> The records:

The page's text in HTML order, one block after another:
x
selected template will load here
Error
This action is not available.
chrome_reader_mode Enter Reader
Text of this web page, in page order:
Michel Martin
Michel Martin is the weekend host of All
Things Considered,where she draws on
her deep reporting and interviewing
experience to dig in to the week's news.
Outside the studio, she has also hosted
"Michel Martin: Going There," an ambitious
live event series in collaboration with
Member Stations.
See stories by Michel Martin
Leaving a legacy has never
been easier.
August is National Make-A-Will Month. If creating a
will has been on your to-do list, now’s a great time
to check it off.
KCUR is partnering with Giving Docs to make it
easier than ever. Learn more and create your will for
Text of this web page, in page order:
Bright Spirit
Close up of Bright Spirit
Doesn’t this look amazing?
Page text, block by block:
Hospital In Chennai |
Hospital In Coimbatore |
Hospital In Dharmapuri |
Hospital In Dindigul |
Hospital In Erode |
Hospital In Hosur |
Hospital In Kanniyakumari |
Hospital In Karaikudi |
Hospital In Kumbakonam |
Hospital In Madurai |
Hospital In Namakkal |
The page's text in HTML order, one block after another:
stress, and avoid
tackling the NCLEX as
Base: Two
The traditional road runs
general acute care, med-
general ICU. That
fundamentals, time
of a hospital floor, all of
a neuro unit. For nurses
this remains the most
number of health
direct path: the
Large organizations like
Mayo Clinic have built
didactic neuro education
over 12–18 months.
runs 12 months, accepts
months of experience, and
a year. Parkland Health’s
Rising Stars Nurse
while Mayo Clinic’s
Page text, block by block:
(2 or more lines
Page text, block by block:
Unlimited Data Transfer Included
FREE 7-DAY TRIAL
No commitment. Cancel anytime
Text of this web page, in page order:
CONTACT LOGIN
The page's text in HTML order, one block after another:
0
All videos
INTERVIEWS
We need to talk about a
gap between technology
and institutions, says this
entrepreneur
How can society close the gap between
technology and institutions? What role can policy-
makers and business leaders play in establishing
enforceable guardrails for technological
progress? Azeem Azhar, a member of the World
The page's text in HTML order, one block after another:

> What the task requires:
Every line in the records has to be written out again exactly.

> Reply to the task:
The page's text in HTML order, one block after another:
x
selected template will load here
Error
This action is not available.
chrome_reader_mode Enter Reader
Text of this web page, in page order:
Michel Martin
Michel Martin is the weekend host of All
Things Considered,where she draws on
her deep reporting and interviewing
experience to dig in to the week's news.
Outside the studio, she has also hosted
"Michel Martin: Going There," an ambitious
live event series in collaboration with
Member Stations.
See stories by Michel Martin
Leaving a legacy has never
been easier.
August is National Make-A-Will Month. If creating a
will has been on your to-do list, now’s a great time
to check it off.
KCUR is partnering with Giving Docs to make it
easier than ever. Learn more and create your will for
Text of this web page, in page order:
Bright Spirit
Close up of Bright Spirit
Doesn’t this look amazing?
Page text, block by block:
Hospital In Chennai |
Hospital In Coimbatore |
Hospital In Dharmapuri |
Hospital In Dindigul |
Hospital In Erode |
Hospital In Hosur |
Hospital In Kanniyakumari |
Hospital In Karaikudi |
Hospital In Kumbakonam |
Hospital In Madurai |
Hospital In Namakkal |
The page's text in HTML order, one block after another:
stress, and avoid
tackling the NCLEX as
Base: Two
The traditional road runs
general acute care, med-
general ICU. That
fundamentals, time
of a hospital floor, all of
a neuro unit. For nurses
this remains the most
number of health
direct path: the
Large organizations like
Mayo Clinic have built
didactic neuro education
over 12–18 months.
runs 12 months, accepts
months of experience, and
a year. Parkland Health’s
Rising Stars Nurse
while Mayo Clinic’s
Page text, block by block:
(2 or more lines
Page text, block by block:
Unlimited Data Transfer Included
FREE 7-DAY TRIAL
No commitment. Cancel anytime
Text of this web page, in page order:
CONTACT LOGIN
The page's text in HTML order, one block after another:
0
All videos
INTERVIEWS
We need to talk about a
gap between technology
and institutions, says this
entrepreneur
How can society close the gap between
technology and institutions? What role can policy-
makers and business leaders play in establishing
enforceable guardrails for technological
progress? Azeem Azhar, a member of the World
The page's text in HTML order, one block after another:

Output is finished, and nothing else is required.